The ring, which can also estimate a patient's location inside his or her home, "is primarily for monitoring elderly people who live alone," said H. Harry Asada, Ford Professor of Engineering in the Department of Mechanical Engineering and director of the d'Arbeloff Laboratory for Information Systems and Technology. Other applications include monitoring patients who have been discharged from the hospital.

Professor Asada developed the ring with Dr. Boo-Ho Yang, a research scientist in the department. Data from the ring would be transmitted to small receivers installed in each room of a patient's home. The receivers, in turn, would be connected to a computer that analyzes the data and determines if anything seems amiss. If so, the computer would send a warning signal via the Internet to a hospital, alerting doctors to a potential problem.

While the system is currently designed for use in the home, the researchers are working to expand it to monitor patients outside the home as well. To allow such mobility, Professor Asada and Dr. Yang are developing a control unit that the patient would wear around the waist. The unit would include a small computer, a modem and a cellular phone. "The modem would turn the data read by the finger ring into data that can be transmitted by the phone to a hospital," Dr. Yang said.

The researchers developed the monitoring system with the following criteria in mind. "First, we wanted a device that a person wouldn't mind wearing 24 hours a day, even in the shower," Dr. Yang said. "That's why we decided on a ring." The device also had to be noninvasive, wireless, and compact.

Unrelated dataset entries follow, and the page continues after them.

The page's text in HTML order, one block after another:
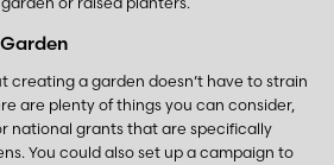
creating a garden doesn’t have to strain
are plenty of things you can consider,
national grants that are specifically
You could also set up a campaign to
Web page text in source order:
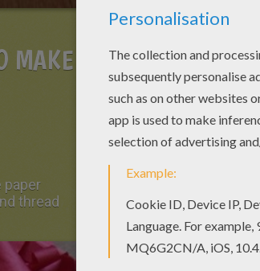
MAKE A DOLL SWIMSUIT
paper
thread
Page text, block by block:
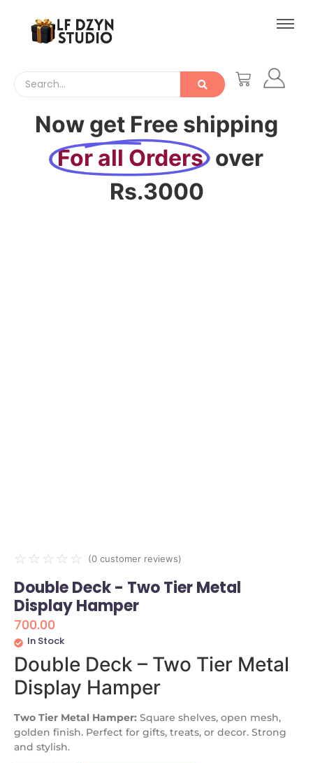
Now get Free shipping
For all Orders over
Rs.3000
☆ ☆ ☆ ☆ ☆ (0 customer reviews)
Double Deck - Two Tier Metal
Display Hamper
700.00
In Stock
Double Deck – Two Tier Metal
Display Hamper
Two Tier Metal Hamper: Square shelves, open mesh,
golden finish. Perfect for gifts, treats, or decor. Strong
and stylish.
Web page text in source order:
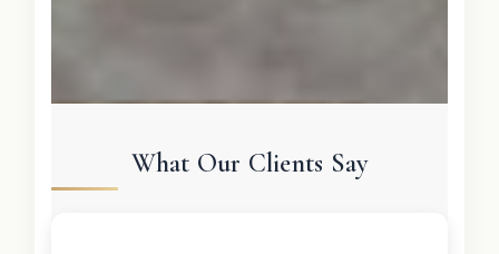
What Our Clients Say
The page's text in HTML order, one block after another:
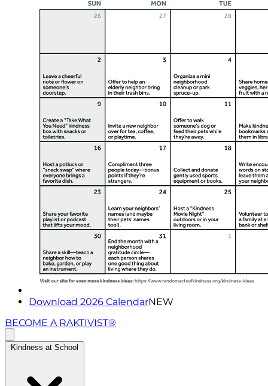
Download 2026 CalendarNEW
BECOME A RAKTIVIST®
Kindness at School
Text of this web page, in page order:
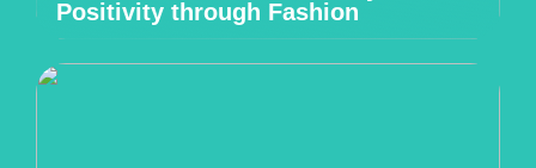
Positivity through Fashion
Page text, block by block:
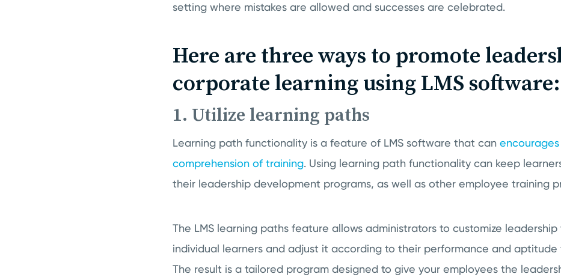
setting where mistakes are allowed and successes are celebrated.
Here are three ways to promote
corporate learning using LMS software:
1. Utilize learning paths
Learning path functionality is a feature of LMS software that can encourages
comprehension of training. Using learning path functionality can keep
their leadership development programs, as well as other employee training
The LMS learning paths feature allows administrators to customize
individual learners and adjust it according to their performance and aptitude
The result is a tailored program designed to give your employees the
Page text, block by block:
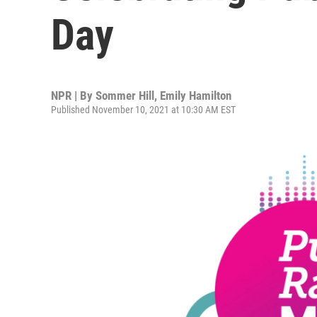
Day
NPR | By Sommer Hill , Emily Hamilton
Published November 10, 2021 at 10:30 AM EST

The prototype ring extends about an inch above the finger and is relatively bulky. The researchers plan to make a second version this year that will be the size of a class ring. In all other respects, the prototype meets the design criteria.

MEASURING LIGHT

Powered by a tiny battery, the ring works by manipulating light. First, a light-emitting diode continuously emits light into the finger. Some of that light is reflected off the blood in the finger, and is in turn captured by another element called a photo diode.

Pulse rate is one of the vital signs the ring can currently measure. "When the heart beats, the blood vessels expand a little bit, and they absorb more light," Dr. Yang explained. As a result, less light is reflected to the photo diode, so a weaker signal from the photo diode corresponds to a heartbeat.

The data from the photo diode are processed by a circuit in the ring that amplifies the signal. The circuit also "cleans" the signal, or removes extraneous data. The final signal is transmitted via an antenna embedded in the ring to the receiver in the room.

A home computer processes the signals to show not only the rhythm of the pulse rate, but also its shape. The latter "results in a graph that doctors can look at to diagnose a potential cardiac condition," Dr. Yang said.

The researchers expect that the ring could also be adapted to read other vital signs. For example, multiple LEDs and photo diodes could allow them to measure the speed of blood flow. This in turn could be analyzed to determine blood pressure.

In addition to reading vital signs, the monitoring system estimates a patient's location based on the strength of the signals captured by each receiver.

Dr. Yang and Professor Asada hope to conduct field tests of a more advanced ring at a local hospital. "We want to get feedback from patients," Dr. Yang said.

The researchers have applied for a patent on the ring. The work is sponsored by the Home Automation and Healthcare Consortium at the d'Arbeloff Laboratory. Professor Asada is principal investigator for the consortium; Ian W. Hunter, Hatsopoulos Professor of Mechanical Engineering, is co-PI. (Professor Hunter is also co-director of the D'Arbeloff Lab.)

A version of this article appeared in MIT Tech Talk on April 3, 1997.